Posts for tag: high heels and celebrities
Could it be that heels are becoming a persona non grata amongst celebrities?
Recently, Madonna bruised a bone falling off her heels, Emma Thompson took off her heels at the Golden Globes to avoid foot pain, and Camila Avles de-heeled herself at the Screen Actors Guild Awards.
So if celebrities keep tumbling when they're wearing heels (remember Jennifer Lawrence's fall last year at the Oscars?), how can the average person?
Meghan Cleary, author of "How To Be Truly Unstoppable In Your Stilettos" and the website Shoe Are You says it's possible. "You've got to be savvy about your high heels," Cleary said.
"It's all about planning," she adds. Her biggest tip: don't wear stilettos for more than an hour and bring a back up pair to wear the rest of the time.
The New York Daily News talked to foot experts about wearing heels, and taking a tumble in our footwear is not a new problem. Heels appeared as early as the Renaissance, and even back then, women who wore them had weakened Achilles tendons, shortened gastrocnemius muscles in the lower legs, and battered bones in the foot and toes.
One foot doctor even created a full-body workout designed to keep our bodies in shape for wearing stilettos (no lie!).
"You need to train the foot, ankle, and [abdominal] core," said Emily Splichal, creator of the Catwalk Confidence program.
According to Broadway choreographer Lorin Latarr, "It takes more work than you'd expect to get your body used to it."
Shop function, not fashion. The biggest women's shoe brands, like Dior and Christian Louboutin, have heels typically ranging from 3 to 5 inches. When selecting a shoe, try the "bounce back" test: put your fingers in your shoes and see if the bottoms have a strong bounce. And before you leave the store, talk those heels for a stroll on the hard wood floors.
"When you wear heels that high, you're going to pay the price for it," said Vasilios Christofilakos, an accessories design professor at the Fashion Institute of Technology.

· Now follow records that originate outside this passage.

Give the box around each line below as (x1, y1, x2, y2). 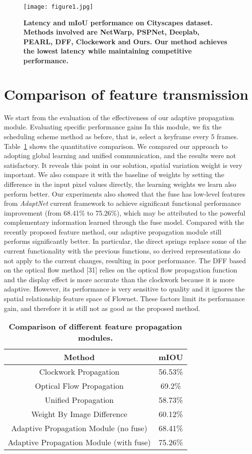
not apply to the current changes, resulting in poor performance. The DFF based (4, 255, 246, 265)
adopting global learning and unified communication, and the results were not (4, 150, 236, 161)
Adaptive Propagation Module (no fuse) (11, 422, 148, 434)
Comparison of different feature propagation (9, 321, 182, 332)
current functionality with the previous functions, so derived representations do (4, 246, 240, 256)
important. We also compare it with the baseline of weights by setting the (4, 169, 224, 180)
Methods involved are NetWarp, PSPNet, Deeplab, (23, 27, 200, 37)
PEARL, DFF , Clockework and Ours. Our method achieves (23, 36, 228, 46)
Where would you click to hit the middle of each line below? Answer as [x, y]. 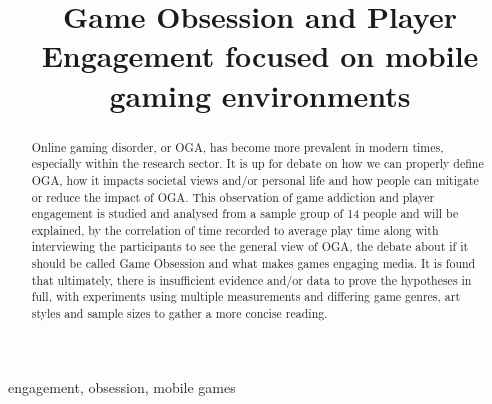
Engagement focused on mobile [260, 55]
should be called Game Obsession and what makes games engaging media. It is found [253, 263]
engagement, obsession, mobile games [122, 386]
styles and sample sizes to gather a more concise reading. [179, 313]
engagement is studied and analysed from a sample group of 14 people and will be [245, 213]
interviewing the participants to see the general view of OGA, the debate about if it [250, 246]
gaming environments [260, 94]
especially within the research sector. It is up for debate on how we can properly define [257, 163]
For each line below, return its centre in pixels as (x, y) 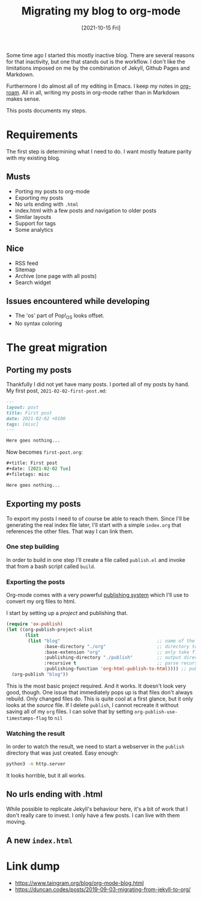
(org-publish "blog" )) (40, 675)
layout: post (23, 407)
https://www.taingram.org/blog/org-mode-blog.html (79, 883)
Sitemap (25, 270)
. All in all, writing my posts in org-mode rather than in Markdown (99, 92)
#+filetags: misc (28, 474)
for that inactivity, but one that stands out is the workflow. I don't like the (96, 61)
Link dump (33, 866)
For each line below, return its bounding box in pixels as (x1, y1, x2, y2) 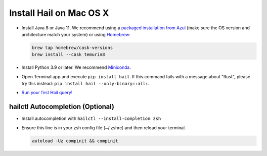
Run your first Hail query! (21, 90, 73, 96)
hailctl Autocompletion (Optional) (9, 103, 115, 111)
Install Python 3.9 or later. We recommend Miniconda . (21, 64, 131, 70)
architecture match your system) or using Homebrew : (21, 31, 131, 37)
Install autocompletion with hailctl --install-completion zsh (21, 115, 161, 121)
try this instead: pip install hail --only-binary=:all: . (21, 81, 150, 87)
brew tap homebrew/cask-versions (32, 45, 113, 51)
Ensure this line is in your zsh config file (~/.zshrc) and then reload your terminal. (21, 124, 186, 131)
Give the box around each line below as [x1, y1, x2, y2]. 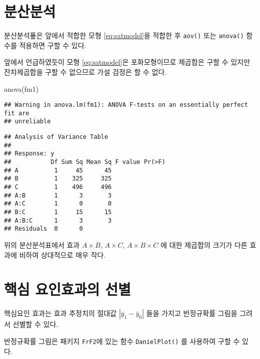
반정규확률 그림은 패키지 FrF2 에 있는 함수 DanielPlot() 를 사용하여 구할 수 [4, 335, 240, 346]
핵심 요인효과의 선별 [4, 279, 131, 299]
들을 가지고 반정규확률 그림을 [146, 308, 237, 318]
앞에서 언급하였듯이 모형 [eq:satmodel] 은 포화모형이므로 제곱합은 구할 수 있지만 [4, 57, 250, 67]
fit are [4, 109, 30, 117]
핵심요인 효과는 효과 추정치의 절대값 [4, 308, 117, 318]
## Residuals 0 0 [4, 225, 83, 233]
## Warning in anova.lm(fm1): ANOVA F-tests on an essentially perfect [4, 101, 248, 109]
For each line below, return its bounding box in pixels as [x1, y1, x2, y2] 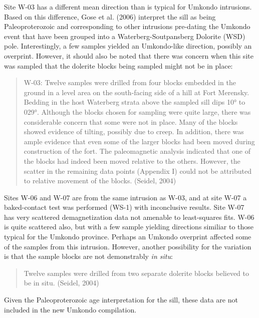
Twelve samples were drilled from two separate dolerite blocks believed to [24, 267, 249, 278]
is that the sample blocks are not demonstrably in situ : [4, 251, 173, 261]
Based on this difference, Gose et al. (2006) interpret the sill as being [4, 11, 216, 22]
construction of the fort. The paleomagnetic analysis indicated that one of [24, 146, 251, 156]
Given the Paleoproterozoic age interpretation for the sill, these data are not [4, 294, 238, 305]
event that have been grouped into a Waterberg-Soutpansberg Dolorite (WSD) [4, 31, 245, 41]
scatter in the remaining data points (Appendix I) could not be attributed [24, 165, 251, 176]
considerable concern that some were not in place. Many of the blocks [24, 116, 238, 127]
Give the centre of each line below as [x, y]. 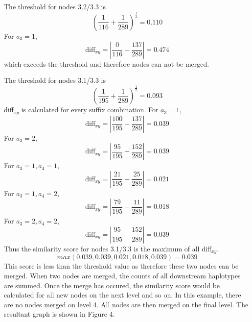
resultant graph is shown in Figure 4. [59, 314]
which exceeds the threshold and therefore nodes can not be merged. [107, 63]
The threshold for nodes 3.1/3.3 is [55, 80]
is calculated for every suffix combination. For [90, 110]
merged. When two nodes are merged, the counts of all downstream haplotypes [122, 275]
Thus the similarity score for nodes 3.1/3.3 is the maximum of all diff [108, 248]
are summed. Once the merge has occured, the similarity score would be [112, 285]
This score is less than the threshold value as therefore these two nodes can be [121, 266]
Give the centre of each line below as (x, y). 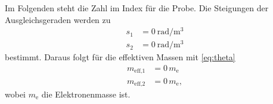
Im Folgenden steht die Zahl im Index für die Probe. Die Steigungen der (137, 8)
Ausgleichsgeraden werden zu (58, 19)
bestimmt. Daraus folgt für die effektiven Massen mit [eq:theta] (120, 57)
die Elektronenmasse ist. (86, 94)

"You just have to have some common sense when you're shopping for heels," adds Christofilakos, who has designed the RobertoVasi footwear line for men.
Even Sarah Jessica Parker, the queen of stilettos, said last year that she would have to give them up after they destroyed her feet. But for many women, you'd don't have to be that severe.
"You should only wear it when you have to," commented Dr. Louis Peterson, a Manhattan podiatrist, who said that one in six of his patients are women who have a high heel injury.
Cleary adds that if you absolutely have to wear stilettos, take time at home wearing the shoes. "You have to practice, practice, practice. Feel it out before you go out," Cleary said.